No. 34 – Montreal Alouettes
- Position: Linebacker
- Roster status: Active
- CFL status: National

Personal information
- Born: January 29, 1992 (age 34) St. Hubert, Quebec, Canada
- Listed height: 6 ft 1 in (1.85 m)
- Listed weight: 230 lb (104 kg)

Career information
- University: Sherbrooke Vert et Or
- CFL draft: 2016: undrafted

Career history
- Saskatchewan Roughriders (2017–2019); Montreal Alouettes (2020–present);

Awards and highlights
- Grey Cup champion (2023); Second-team All-Canadian (2016);
- Stats at CFL.ca

= Alexandre Gagné =

Canadian gridiron football player (born 1992)
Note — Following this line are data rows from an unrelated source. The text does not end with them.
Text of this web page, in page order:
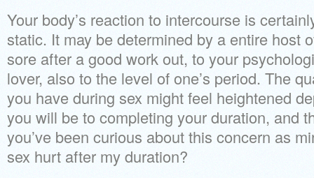
Your body’s reaction to intercourse is
static. It may be determined by a entire host
sore after a good work out, to your
lover, also to the level of one’s period. The
you have during sex might feel heightened
you will be to completing your duration, and
you’ve been curious about this concern as
sex hurt after my duration?
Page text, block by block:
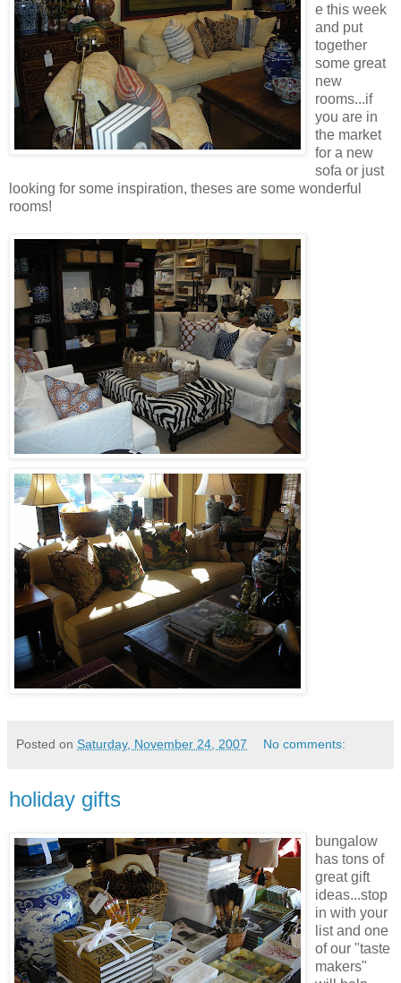
e this week
and put
together
some great
new
rooms...if
you are in
the market
for a new
sofa or just
looking for some inspiration, theses are some wonderful
rooms!
Posted on Saturday, November 24, 2007 No comments:
holiday gifts
bungalow
has tons of
great gift
ideas...stop
in with your
list and one
of our "taste
makers"
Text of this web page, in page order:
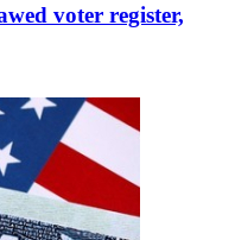
voter register,
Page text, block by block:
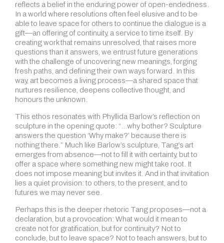
reflects a belief in the enduring power of open-endedness.
In a world where resolutions often feel elusive and to be
able to leave space for others to continue the dialogue is a
gift—an offering of continuity, a service to time itself. By
creating work that remains unresolved, that raises more
questions than it answers, we entrust future generations
with the challenge of uncovering new meanings, forging
fresh paths, and defining their own ways forward. In this
way, art becomes a living process—a shared space that
nurtures resilience, deepens collective thought, and
honours the unknown.
This ethos resonates with Phyllida Barlow’s reflection on
sculpture in the opening quote: “…why bother? Sculpture
answers the question ‘Why make?’ because there is
nothing there.” Much like Barlow’s sculpture, Tang’s art
emerges from absence—not to fill it with certainty, but to
offer a space where something new might take root. It
does not impose meaning but invites it. And in that invitation
lies a quiet provision: to others, to the present, and to
futures we may never see.
Perhaps this is the deeper rhetoric Tang proposes—not a
declaration, but a provocation: What would it mean to
create not for gratification, but for continuity? Not to
conclude, but to leave space? Not to teach answers, but to

Alexandre Gagné (born January 29, 1992) is a Canadian professional football linebacker for the Montreal Alouettes of the Canadian Football League (CFL).

==University career==
Gagné played U Sports football with the Sherbrooke Vert et Or.

==Professional career==
===Saskatchewan Roughriders===
Gagné was not selected in the 2016 CFL draft and returned to play his final year of eligibility at Sherbrooke in 2016. He later attended a tryout camp held by the Saskatchewan Roughriders in 2017 and was signed by the team as an undrafted free agent on April 25, 2017. He began the season on the practice roster and was promoted to the active roster to play in his first professional football game on September 9, 2017 against the Winnipeg Blue Bombers in the Banjo Bowl.

For the 2018 season, Gagné sat out the season opener, but played in the remaining 17 regular season games as he finished third in the league with 23 special teams tackles. He also played in his first post-season game in the West Semi-Final loss to the Blue Bombers that year. In 2019, he played in all 18 regular season games and had 19 special teams tackles. He became a free agent during the following off-season.

===Montreal Alouettes===
Gagné signed with the Montreal Alouettes on February 12, 2020. However, he did not play in 2020 as the 2020 CFL season was cancelled. In 2021, Gagné played in all 14 regular season games where he had 18 special teams tackles and one forced fumble. In the following season, he played in 18 regular season games where he had 15 special teams tackles.